Molecules 28 01470 g004 550
Figure 4. (a) Schematic illustration of pillar[5]arene-based amphiphilic supramolecular brush polymers for targeted drug delivery (I). Blood circulation time of mice after injection of DOX·HCl and DOX-loaded nanoparticles (II). Tumor growth inhibition curves in tumor-bearing mice with different formulations (III) (* p < 0.05, ** p < 0.01). (reproduced with permission of Royal Society of Chemistry from ref. [122]). (b) Schematic illustration of dual-responsive controlled assembly and release of drugs in vesicles (I). Cytotoxicity of vesicles at different concentrations to MCF-7 cells (II). Effects of DOX·HCl-loaded vesicles and free drugs on proliferation of MCF-7 cells in vitro (III). (reproduced with permission of Elsevier from ref. [132]).
Figure 4. (a) Schematic illustration of pillar[5]arene-based amphiphilic supramolecular brush polymers for targeted drug delivery (I). Blood circulation time of mice after injection of DOX·HCl and DOX-loaded nanoparticles (II). Tumor growth inhibition curves in tumor-bearing mice with different formulations (III) (* p < 0.05, ** p < 0.01). (reproduced with permission of Royal Society of Chemistry from ref. [122]). (b) Schematic illustration of dual-responsive controlled assembly and release of drugs in vesicles (I). Cytotoxicity of vesicles at different concentrations to MCF-7 cells (II). Effects of DOX·HCl-loaded vesicles and free drugs on proliferation of MCF-7 cells in vitro (III). (reproduced with permission of Elsevier from ref. [132]).
Molecules 28 01470 g004
The abnormal proliferation of the pathogenic bacteria Fusobacterium nucleatum (F. nucleatum) around colorectal cancer is usually an important cause of chemotherapy failure and drug resistance [133]. Multifunctional cationic quaternary ammonium materials are widely used in antibacterial and anticancer fields [134,135]. Chen, Yang, Gao, and co-workers constructed a dendritic supramolecular nanoparticle based on quaternary ammonium-polyamidoamine–azobenzene (Q-P-A) and carboxylatopillar[5]arene (CP[5]A) for antibacterial and antitumor therapies, namely Q-P-A@CP[5]A (Figure 5I) [136]. The -N+CH3 group on the surface of Q-P-A was accommodated in the cavity of CP[5]A, which greatly improved the biocompatibility of Q-P-A@CP[5]A. Under a pathological situation, CP[5]A could be separated from the -N+CH3 group, allowing for effective antibacterial and anticancer therapies. Compared with other treatment groups, the Q-P-A@CP[5]A and F. nucleatum treatment group showed enhanced therapeutic effects, suggesting that -N+CH3 in Q-P-A@CP[5]A could effectively limit the growth of tumors during colorectal cancer therapy (Figure 5II). The tumor weight of the oxaliplatin and F. nucleatum treatment group was large, demonstrating the relatively poor therapeutic effect of oxaliplatin in the presence of F. nucleatum, which was because F. nucleatum could cause the chemotherapy resistance of oxaliplatin. In addition, the tumor weight and size of the Q-P-A and Q-P-A@CP[5]A and F. nucleatum treatment groups were relatively small, consistent with the tumor volume. Except for the oxaliplatin treatment group, there was little change in the body weight of the mice, indicating that Q-P-A@CP[5] had few side effects and a good biocompatibility during chemotherapy (Figure 5III). This supramolecular nanoparticle based on multifunctional cationic quaternary ammonium provided an effective treatment method to overcome chemotherapy-resistant cancers caused by bacteria.
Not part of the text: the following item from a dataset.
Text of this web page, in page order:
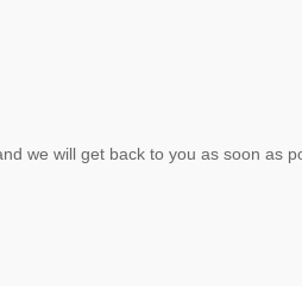
we will get back to you as soon as

Targeted and stimuli-responsive drug delivery systems show great promise in improving cancer therapy, which have the advantages of good water solubility, few side effects, and high therapeutic efficiency [137,138,139]. Hu, Zhu, Wang, and co-workers constructed supramolecular polymersomes based on water-soluble pillar[5]arene and cationic poly(glutamamide)s to deliver the hydrophilic anticancer drug mitoxantrone (MTZ) (Figure 6I) [140]. Such polymersomes with biotin ligands exhibited a good targeting ability and could specifically deliver MTZ to biotin receptor-positive cancer cells. Meanwhile, the loaded MTZ was released through the acidic environment-induced decomposition of polymersomes. In vitro experiments demonstrated that MTZ-loaded targeted polymersomes could effectively kill cancer cells and reduce their cytotoxicity to normal cells (Figure 6II,III). With outstanding therapeutic effects, the host–guest supramolecular delivery system with targeted ligands offered new opportunities for cancer therapy.
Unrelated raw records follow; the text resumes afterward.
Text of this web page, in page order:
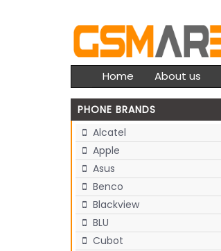
Home About us
PHONE BRANDS
Alcatel
Apple
Asus
Benco
Blackview
BLU
Cubot
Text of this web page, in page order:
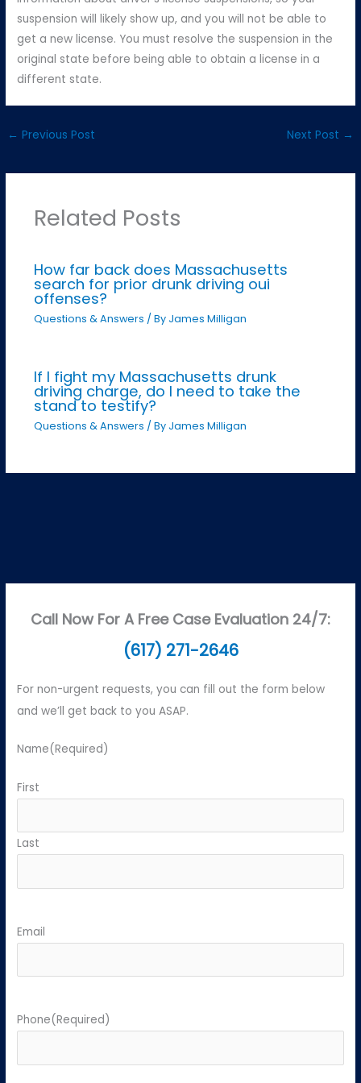
suspension will likely show up, and you will not be able to
get a new license. You must resolve the suspension in the
original state before being able to obtain a license in a
different state.
← Previous Post Next Post →
Related Posts
How far back does Massachusetts
search for prior drunk driving oui
offenses?
Questions & Answers / By James Milligan
If I fight my Massachusetts drunk
driving charge, do I need to take the
stand to testify?
Questions & Answers / By James Milligan
Call Now For A Free Case Evaluation 24/7:
(617) 271-2646
For non-urgent requests, you can fill out the form below
and we’ll get back to you ASAP.
Name(Required)
First
Last
Email
Phone(Required)
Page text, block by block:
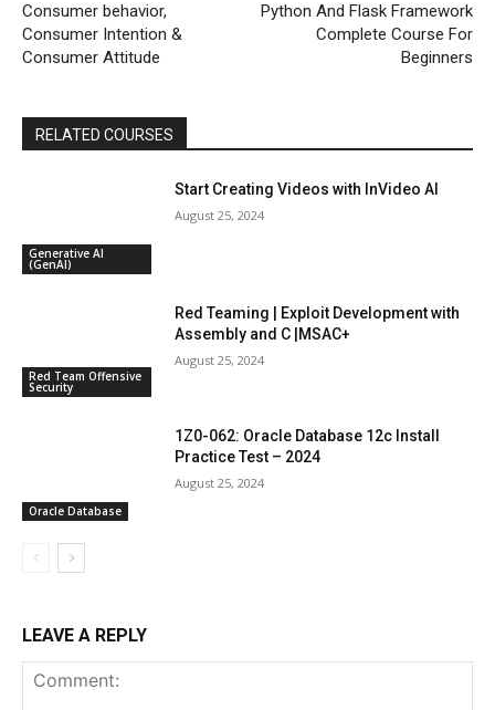
Consumer behavior,
Consumer Intention &
Consumer Attitude
Python And Flask Framework
Complete Course For
Beginners
RELATED COURSES
Generative AI
(GenAI)
Start Creating Videos with InVideo AI
August 25, 2024
Red Team Offensive
Security
Red Teaming | Exploit Development with
Assembly and C |MSAC+
August 25, 2024
Oracle Database
1Z0-062: Oracle Database 12c Install
Practice Test – 2024
August 25, 2024
LEAVE A REPLY

4. Pillararene-Based Crosslinked Supramolecular Polymers for Cancer Therapy

Crosslinked polymers usually have networks or framework structures, which can be prepared by mixing multifunctional monomers [141,142,143]. As a special class of supramolecular polymers, crosslinked supramolecular polymers combine the advantages of supramolecular polymers and crosslinked polymers [144]. Due to their excellent compatibility, mechanical properties, thermal stability, wear resistance, and creep resistance, crosslinked polymers have a wide range of practical and potential applications in adsorption and separation, catalysis, and drug delivery [145,146]. Pillararenes are recognized as the fifth generation of macrocyclic host molecules, and their rigid structure and easy functionalization endow them with unique advantages in the construction of supramolecular polymers [147]. Pillararene-based crosslinked supramolecular polymers have been increasingly investigated in the biomedical field due to their unusual architectures, fascinating properties, and interesting stimuli-responsiveness.
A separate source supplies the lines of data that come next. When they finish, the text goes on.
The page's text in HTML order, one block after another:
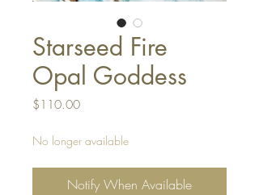
Starseed Fire
Opal Goddess
$110.00Price
No longer available
Notify When Available
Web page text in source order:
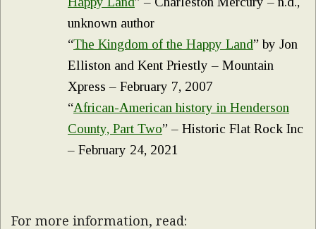
unknown author
“The Kingdom of the Happy Land” by Jon
Elliston and Kent Priestly – Mountain
Xpress – February 7, 2007
“African-American history in Henderson
County, Part Two” – Historic Flat Rock Inc
– February 24, 2021
For more information, read:

Template preparation is an effective “top-down” approach to obtain stable materials with the desired shape and size [148,149]. Ma and co-workers developed a crosslinked pillar[6]arene nanosponge using template preparation techniques to overcome multidrug resistance (MDR) (Figure 7I) [150]. By crosslinking pillar[6]arene and removing guest molecules, nanoparticles of uniform size could be obtained to encapsulate drugs through host–guest interactions. Because the resulting nanoparticles were made up of pillar[6]arene with unoccupied cavities, these nanoparticles were also called “nanosponges (NS)”. NS showed little cytotoxicity after incubating with HeLa cells for 48 h, indicating that NS were nontoxic to HeLa cells and NS had good biocompatibility (Figure 7II). The IC50 value of DOX@NS was 3.4 μM, which was significantly lower than that of free DOX (34.4 μM), indicating that NS could overcome the MDR of cancer cells (MCF-7/ADR) (Figure 7III). Mechanism studies demonstrated that the efficient loading and stable encapsulation of anticancer drugs based on host–guest interactions were the reasons for overcoming MDR. This work illustrated that the encapsulation of anticancer drugs utilizing host–guest interactions was a promising approach to overcome MDR.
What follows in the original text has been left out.